**Problem**
Set down each of the records below exactly as it reads. No pictures go into the copy.

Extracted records
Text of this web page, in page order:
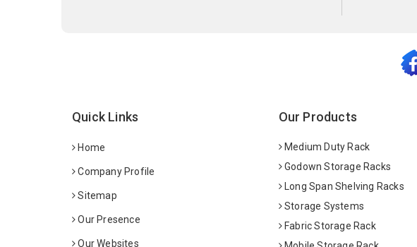
Quick Links
Home
Company Profile
Sitemap
Our Presence
Our Websites
Our Products
Medium Duty Rack
Godown Storage Racks
Long Span Shelving Racks
Storage Systems
Fabric Storage Rack
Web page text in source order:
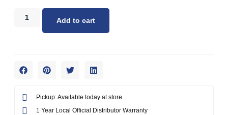
Add to cart
Pickup: Available today at store
1 Year Local Official Distributor Warranty
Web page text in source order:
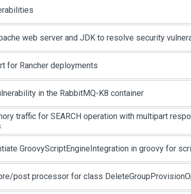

**Solution to the problem**
Text of this web page, in page order:
Quick Links
Home
Company Profile
Sitemap
Our Presence
Our Websites
Our Products
Medium Duty Rack
Godown Storage Racks
Long Span Shelving Racks
Storage Systems
Fabric Storage Rack
Web page text in source order:
Add to cart
Pickup: Available today at store
1 Year Local Official Distributor Warranty
Web page text in source order:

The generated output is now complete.